══ RECORDS

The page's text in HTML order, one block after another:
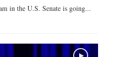
in the U.S. Senate is going...
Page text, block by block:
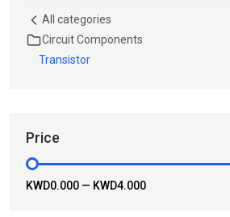
All categories
Circuit Components
Transistor
Price
KWD0.000 — KWD4.000
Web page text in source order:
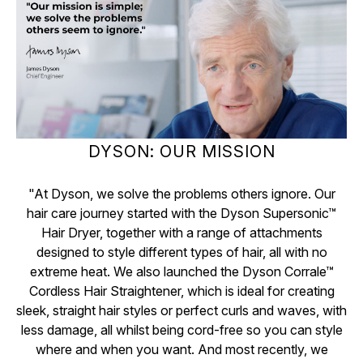
DYSON: OUR MISSION
"At Dyson, we solve the problems others ignore. Our
hair care journey started with the Dyson Supersonic™
Hair Dryer, together with a range of attachments
designed to style different types of hair, all with no
extreme heat. We also launched the Dyson Corrale™
Cordless Hair Straightener, which is ideal for creating
sleek, straight hair styles or perfect curls and waves, with
less damage, all whilst being cord-free so you can style
where and when you want. And most recently, we
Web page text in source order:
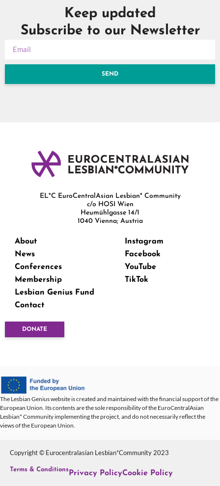
Keep updated
Subscribe to our Newsletter
SEND
EL*C EuroCentralAsian Lesbian* Community
c/o HOSI Wien
Heumühlgasse 14/1
1040 Vienna; Austria
About
News
Conferences
Membership
Lesbian Genius Fund
Contact
Instagram
Facebook
YouTube
TikTok
DONATE
The Lesbian Genius website is created and maintained with the financial support of the
European Union. Its contents are the sole responsibility of the EuroCentralAsian
Lesbian* Community implementing the project, and do not necessarily reflect the
views of the European Union.
Copyright © Eurocentralasian Lesbian*Community 2023
Terms & Conditions Privacy PolicyCookie Policy
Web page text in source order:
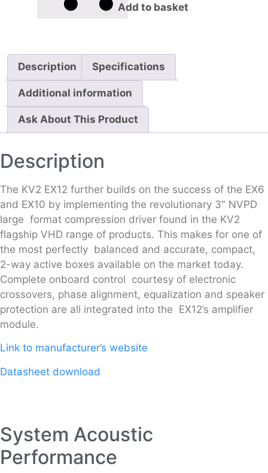
Add to basket
Description Specifications
Additional information
Ask About This Product
Description
The KV2 EX12 further builds on the success of the EX6
and EX10 by implementing the revolutionary 3″ NVPD
large format compression driver found in the KV2
flagship VHD range of products. This makes for one of
the most perfectly balanced and accurate, compact,
2-way active boxes available on the market today.
Complete onboard control courtesy of electronic
crossovers, phase alignment, equalization and speaker
protection are all integrated into the EX12’s amplifier
module.
Link to manufacturer’s website
Datasheet download
System Acoustic
Performance
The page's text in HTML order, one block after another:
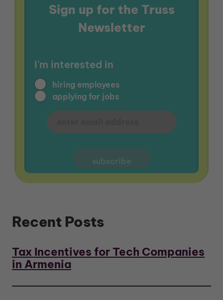
Sign up for the Truss
Newsletter
I'm interested in
hiring employees
applying for jobs
Recent Posts
Tax Incentives for Tech Companies
in Armenia
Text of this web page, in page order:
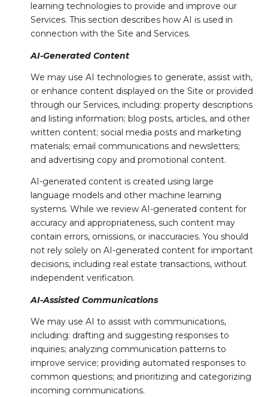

════

THE PROBLEM
Exact copy, pictures excluded: every line above from the one containing "sleek, straight hair" to the one containing "The Lesbian Genius", inclusive, and nothing more.

RESPONSE
sleek, straight hair styles or perfect curls and waves, with
less damage, all whilst being cord-free so you can style
where and when you want. And most recently, we
Web page text in source order:
Keep updated
Subscribe to our Newsletter
SEND
EL*C EuroCentralAsian Lesbian* Community
c/o HOSI Wien
Heumühlgasse 14/1
1040 Vienna; Austria
About
News
Conferences
Membership
Lesbian Genius Fund
Contact
Instagram
Facebook
YouTube
TikTok
DONATE
The Lesbian Genius website is created and maintained with the financial support of the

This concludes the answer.